Austrian chancellor Werner Faymann resigns after far-Right election triumph

Werner Faymann, the Austrian chancellor, unexpectedly resigned on Monday, plunging the country into crisis.Mr Faymann, who has headed the Austrian government for eight years, is by far the biggest political casualty of the European migrant crisis.

His resignation comes with Austria already deeply divided, and with the far-Right poised to seize the country’s ceremonial presidency at elections in less than two weeks time.

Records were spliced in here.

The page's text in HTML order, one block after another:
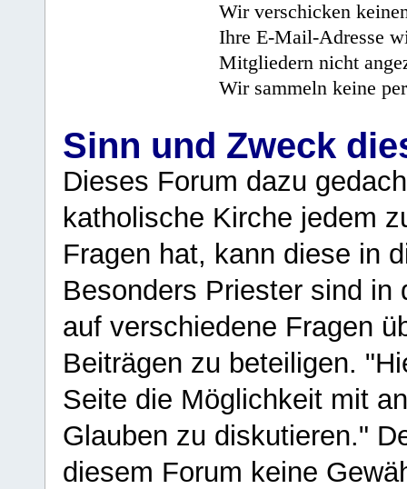
Wir verschicken
Ihre E-Mail-Adresse
Mitgliedern nicht
Wir sammeln keine
Sinn und Zweck
Dieses Forum dazu
katholische Kirche jedem
Fragen hat, kann diese in
Besonders Priester sind in
auf verschiedene Fragen
Beiträgen zu beteiligen.
Seite die Möglichkeit mit
Glauben zu diskutieren."
diesem Forum keine
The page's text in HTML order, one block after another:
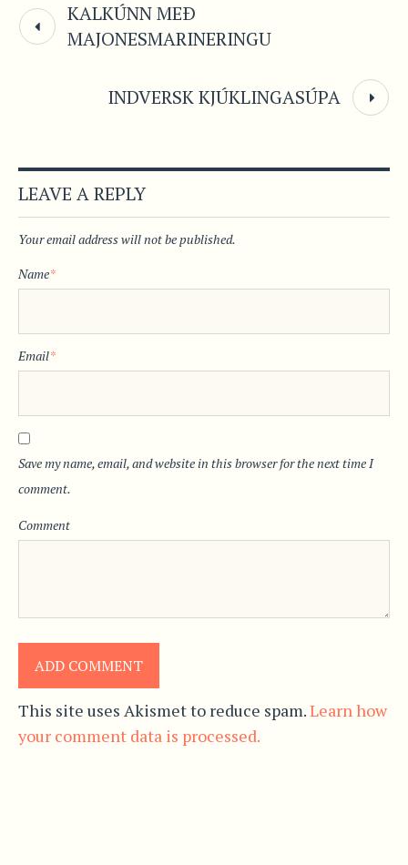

“This country needs a chancellor whose party is fully behind him,” Mr Faymann’s spokesman said in a statement announcing his resignation on Monday morning.  
“The government needs a fresh start with energy. A chancellor who does not have this support cannot meet this challenge.”
Mr Faymann appears to have decided to jump before he was pushed.
He has been under mounting pressure over his handling of the migrant crisis and his Social Democrat party (SPÖ)’s disastrous performance in the presidential elections.
There have been calls for his resignation, and the party was to hold talks on Monday afternoon on bringing forward the party conference so his leadership could be challenged.
A spokesman confirmed he had resigned both as chancellor and as party leader.
The presidential election was the catalyst for Mr Faymman’s downfall.The SPÖ’s candidate was eliminated last month after coming a distant fourth in the first round of voting.
Meanwhile the far-Right Freedom Party (FPÖ) is on the verge of seizing the presidency after its candidate, the gun-toting Norbert Hofer, dominated the first round.
Mr Faymann was also facing pressure to drop the SPÖ’s long-standing commitment never to go into coalition with the Freedom Party, something he had indicated he would never agree to.
But it was his handling of the migrant crisis that saw voters desert the SPÖ and brought down his chancellorship.
He had been under attack from all sides since making an extraordinary U-turn over the crisis earlier this year.
Initially Mr Faymann backed Angela Merkel’s “open-door” refugee policy in neighbouring Germany, and for a time Austria was her closest ally over the crisis.
But as some 90,000 asylum-seekers arrived in Austria and public support for the policy collapsed, Mr Faymann made a dramatic reverse.
Crucially, he became the leader of international efforts to close the so-called “Balkan Route” to migrants.
It was Mr Faymman’s campaign of coordinated border closures that stopped the advance of migrants across Europe.
They had already been confined to Greece before Mrs Merkel was able to secure the controversial EU deal with Turkey.
But Mr Faymann’s success over border closures appears not to have been enough to stop voters flocking to the anti-migrant Freedom Party.
And it also left him under attack from his former allies on the left of the party, who accused him of deserting principles.
Mr Faymann’s resignation leaves Austria’s future uncertain amid fears of the resurgent far-Right.
The Freedom Party’s Mr Hofer, who has carried a Glock pistol with him on the campaign trail, is favourite to win the presidency on May 22.